Within expectations – Reported 1HFY13 net profit of RM415.0m was within expectations, accounting for 50.6% of HLIB’s estimate and 51.2% of consensus full year estimates.
Declared second interim dividend of 68 sen/share (1QFY12: 65 sen/share), representing 93.7% payout or 2.3% yield. This is in line with our total dividend forecast of RM2.74, hence are maintaining our estimates for now.
Market share: BAT continued to grow its momentum with 61.5% (+1ppt yoy). Dunhill continued to strengthen its position in the industry, recording a marginal growth of 0.3ppt in market share.
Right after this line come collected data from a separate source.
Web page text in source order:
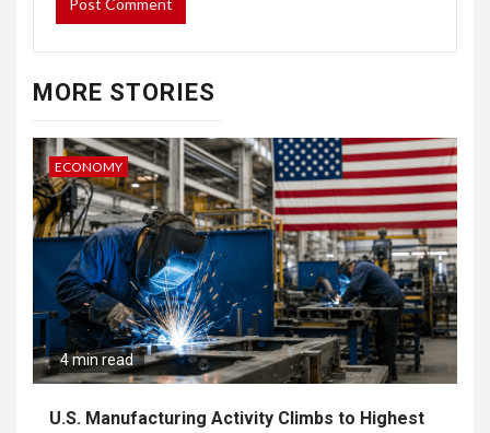
MORE STORIES
ECONOMY
4 min read
U.S. Manufacturing Activity Climbs to Highest
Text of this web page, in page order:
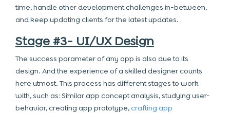
time, handle other development challenges in-between,
and keep updating clients for the latest updates.
Stage #3- UI/UX Design
The success parameter of any app is also due to its
design. And the experience of a skilled designer counts
here utmost. This process has different stages to work
with, such as: Similar app concept analysis, studying user-
behavior, creating app prototype,crafting app
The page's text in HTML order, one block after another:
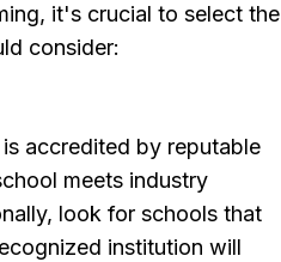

It was the key driver to BAT’s market share growth as it was partially offset by the aggregate declines across the rest of the portfolio (-0.6ppt). Pall Mall’s and Peter Stuyvesant’s market share stayed resilient with a collective share of 8.2% (-0.5ppt yoy).
The group has been trying to improve its VFM brands via the re-launch of Pall mall Menthol Range in June 13 and innovation pack upgrade for Peter Stuyvesant in July 13. We expect to see marginal impact from these efforts in 2HFY13.
Given the contradicting yoy volume decline and growing market share, we believe the latter is at the expense of the market share of remaining players. The market remained weak from the high levels of illicit cigarettes (smuggled whites). Also, weakening in BAT’s volume is expected in 2H as a result of the increase of 30 sens/pack in June.
Illicit whites are still the major concern despite the two continuous declines (Wave 3 ’12 and Wave 1 ’13). Total illicits were down 0.2% in Wave 1 ’13, contributed by the 0.5ppt decline in whites, partially offset by the increase of kreteks by 0.3ppt.
BAT remained cautious with the outlook for 2HFY13. We are expecting the remaining 2 quarters to be flattish as well, with negative exposure to the potential excise duty hike.
Regulatory-wise, management highlighted that the reduction in tar and nicotine content will be done in 2 phases from current 20mg and 1.5mg tar and nicotine respectively to 15 mg and 1.25mg in Jan ’14 and 10mg and 1.0mg in June ’15. Pictorial health warnings on the front packaging would also be enlarged to 50% from current 40% in Jan ’14.
(1) Exceptionally higher excise duty hike; (2) Increase in illicit trade volume; (3) Weaker-than-expected TIV; and (4) Regulation tightening.
Unchanged.
HOLD
Positives – (1) High dividend yield stocks; (2) Countercyclical share price pattern; (3) Oligopoly industry; and (4) Resilient earnings and low capex requirements.
Negatives – (1) Highly regulated industry; (2) Potential excise duty hike; (3) High level of illicit cigarettes in the market; and (4) Prices already reflect fundamentals
Maintain HOLD with higher TP of RM59.86 from RM56.19 based on DCF valuations, as we roll forward our valuations to FY14.